Sunday, June 13, 2010

I'm a Believer <>< (Extended Edition)

I'm searching for a word
Looking through the songs
Maybe a rhyme
Just to right the wrongs

A message in the sky
Maybe a sign from above
Noah had it right
Where's my branch and my dove?

Ask the non-believers
They're havin' a fit.
They look at my people
One word: hypocrite.

Saturday night;
"Hey they're playing my song!"
All seven deadly sins
Playing all night long.

Sunday morning
and it's a different story
Wake up just in time
To sing to His Glory.

Sit in the pews
Bow your head
Ask for forgiveness
...And do it all again.

Monday comes
You're back at work
Talk about the new girl
And how your boss is a jerk.

Chrome fish on your car
A Bible on your shelf
Grace before dinner
Yet you ask yourself:

Who am I really?
Why am I here?
If you'd crack open that Bible,
You'd find it's clear.

You're here to Live for Him
Because He died you you,
You're here to show people
Just what His love can do.

"Let your light so shine..."
See your way through the dark
Know that you're His
He lives in your heart.

To the non-believers;
I pray for you
Because I know that
My God loves you too.
(-June 14, 2010)

To all of you
It starts today.
I'm looking at the future,
And for this I pray:


That you stand for what's right,
Not afraid to take the lead.
Your life may be the only Bible
That some people read.


That no matter what happens
You remember Him.
Lord in your name I pray,
and play,
Amen.
(-July 12, 2010)

Thursday, June 3, 2010

The Landscape(s) of My Mind.

In the last couple of years, I've had some of the darkest times of my life. I have felt so alone, alienated, betrayed, and sad that quite literally nothing seemed to matter. I could stare into dark space for hours. Words running through my mind, names of people who had wronged me, messages of self loathing, and yes, even some thoughts of self-harm. The first time I experienced this, it lasted for about 3 months, the last time; it only lasted for a couple of weeks. I've come to the conscious decision: I am never going back to that place again. The only way I feel I can get people to understand, is to describe to them the difference in the "landscape" of my mind.

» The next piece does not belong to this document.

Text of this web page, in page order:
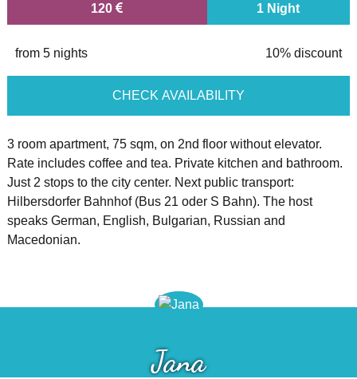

Let me set the scene for you.

Most days, it's what I consider the perfect day. Around 55-60 degrees (just chilly enough for a hoodie), and it's breezy. I'm on a path, often one that's man-made after years of wondering. There are trees on both sides, and the sun hits them in such a way that the dying leaves of autumn are a rich golden hue. As I walk down the path, I do nothing but soak in the awe-striking beauty of nature. The most beautiful shades of green, yellow, blue, and red. Colors so crisp that only God could have created them. There's music; there's always music. Often times though, the music has no lyrics. Sometimes I find myself stopping and listening for the lyrics, just knowing that the hidden words are the answers to my questions, my predicaments, even my problems.

However.

There were days when it was dreary out. The temperature was about the same, but with no wind. No movement of any kind really. It looked like the very end of autumn. There were no leaves on the trees, yet there wasn't any evidence that they had fallen either. The grass was a pale shade of green, there was hardly sign of life at all. There was barely any color. But the worst part was; the music was gone. I would wonder around, but I didn't get anywhere. More than sad, it was frustrating.